Blog / Travel
Earthquakes and tsunamis Safety advice for Singaporean travellers
There have been several incidences of devastating earthquakes and tsunamis occurring in destinations popular with Singaporean holidaymakers over the past few years.
In 2018, a 7.5 magnitude earthquake and tsunami killed 400 people in the city of Palu on the island of Sulawesi. Just a month before, an earthquake had struck Lombok and Bali. In the same month, a 6.7 magnitude tremor in Hokkaido killed at least 39 people.
An earthquake in Nepal in 2015 killed nearly 9,000 people and injured 22,000.
The World Risk Report
The World Risk Report is compiled by the United Nations University for Environment and Human Security (UNU-EHS). The report assigns a risk percentage to 173 countries, based on the chances of experiencing earthquakes, storms, floods, droughts and sea level rises. It also takes into account how well prepared each country is at dealing with a natural disaster.

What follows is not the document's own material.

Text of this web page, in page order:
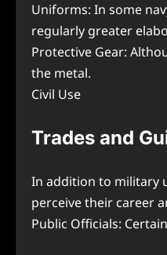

Good to know that for us and visitors to Singapore, the Little Red Dot is number 15 in the world in terms of the least likelihood of a natural disaster (2015 report). Qatar is number one.
Least safe for natural disasters
Some familiar places in SE Asia are ranked in the top 20 as being least safe from natural disasters.
The Philippines comes in at number 3, Cambodia number 8, Japan at number 15, Fiji at number 16 and Vietnam at number 18.
In Europe, both Greece and Turkey are among the countries where a natural disaster is most likely to strike.
In view of the risks, how do we ensure that we're fully prepared should disaster strike? Here are some steps that we can take to help protect ourselves where possible. Plus expert advice about travel insurance.
E-register your trip
First off, besides making sure you have fully comprehensive travel insurance, the Singapore Ministry of Foregn Affairs MFA advises Singaporeans to e-register their trips with them before travelling overseas.
In times of emergency, this will enable the Embassy to contact you and provide assistance quickly.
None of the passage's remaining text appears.